## What is being asked:
Write the lines out again, from the top of the material to the line containing "对于RC微分电路：2.4kΩ电阻的时间常数测量值与理论值完全匹配，相对 (54, 601, 503, 622)", pictures excluded.

## Excerpted data:
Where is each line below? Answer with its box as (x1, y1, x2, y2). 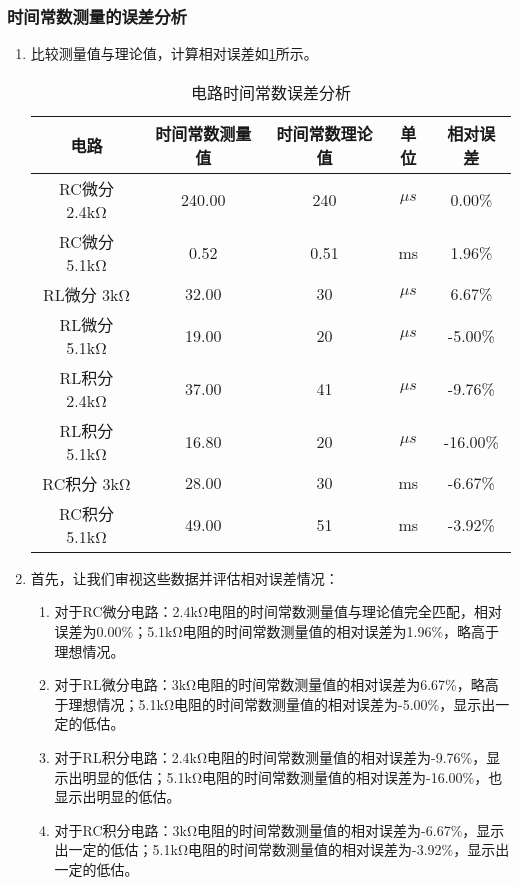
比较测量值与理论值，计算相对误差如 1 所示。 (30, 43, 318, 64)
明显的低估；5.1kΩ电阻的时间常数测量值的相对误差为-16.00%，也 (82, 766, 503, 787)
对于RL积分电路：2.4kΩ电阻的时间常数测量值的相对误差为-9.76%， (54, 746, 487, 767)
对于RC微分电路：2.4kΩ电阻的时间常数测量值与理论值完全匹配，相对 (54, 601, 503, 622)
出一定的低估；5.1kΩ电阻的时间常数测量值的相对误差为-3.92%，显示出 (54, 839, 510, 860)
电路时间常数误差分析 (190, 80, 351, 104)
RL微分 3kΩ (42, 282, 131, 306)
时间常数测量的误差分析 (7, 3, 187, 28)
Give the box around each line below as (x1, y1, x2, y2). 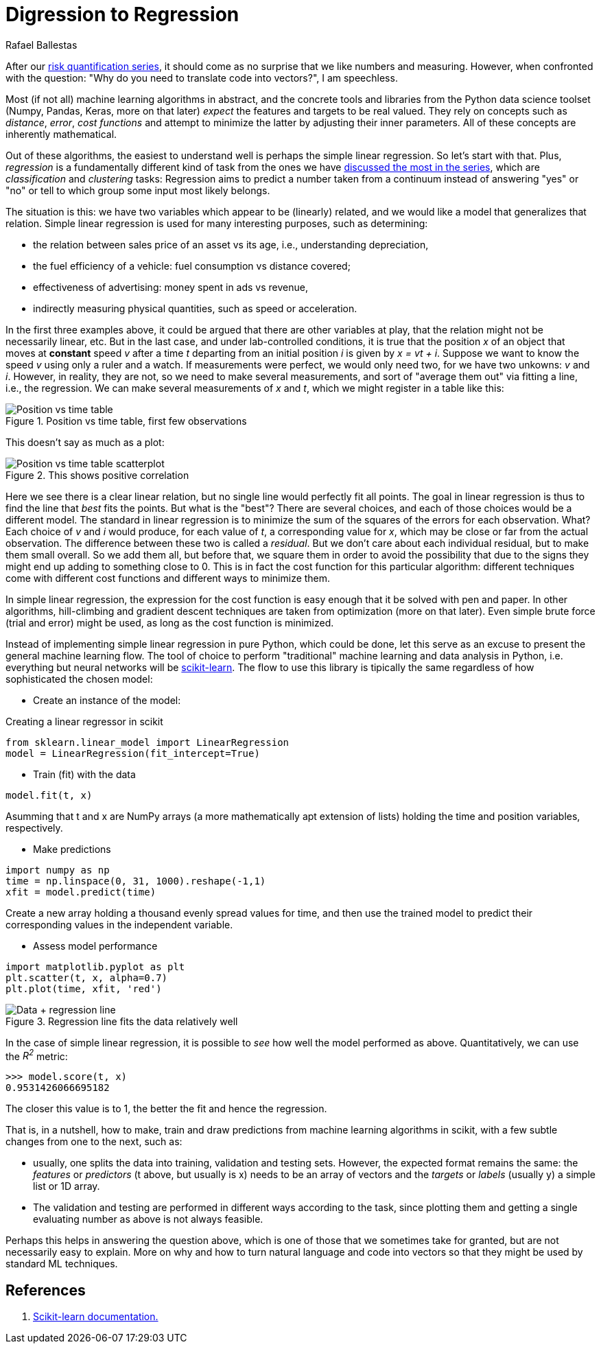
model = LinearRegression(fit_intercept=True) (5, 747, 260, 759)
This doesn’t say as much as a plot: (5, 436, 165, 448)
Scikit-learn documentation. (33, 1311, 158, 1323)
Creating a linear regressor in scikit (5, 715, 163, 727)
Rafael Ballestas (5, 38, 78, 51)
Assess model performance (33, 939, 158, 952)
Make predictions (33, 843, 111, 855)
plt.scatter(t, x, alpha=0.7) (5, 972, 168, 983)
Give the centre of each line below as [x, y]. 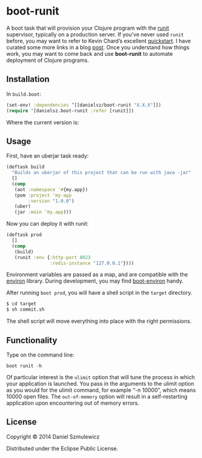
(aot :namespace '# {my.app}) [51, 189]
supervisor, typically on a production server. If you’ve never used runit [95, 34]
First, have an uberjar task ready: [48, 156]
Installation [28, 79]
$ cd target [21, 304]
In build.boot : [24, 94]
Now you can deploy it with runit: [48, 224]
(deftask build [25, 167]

## Response to the exercise:
Where is each line below? Answer with its box as (x1, y1, x2, y2). 
比较测量值与理论值，计算相对误差如 1 所示。 (30, 43, 318, 64)
明显的低估；5.1kΩ电阻的时间常数测量值的相对误差为-16.00%，也 (82, 766, 503, 787)
对于RL积分电路：2.4kΩ电阻的时间常数测量值的相对误差为-9.76%， (54, 746, 487, 767)
对于RC微分电路：2.4kΩ电阻的时间常数测量值与理论值完全匹配，相对 (54, 601, 503, 622)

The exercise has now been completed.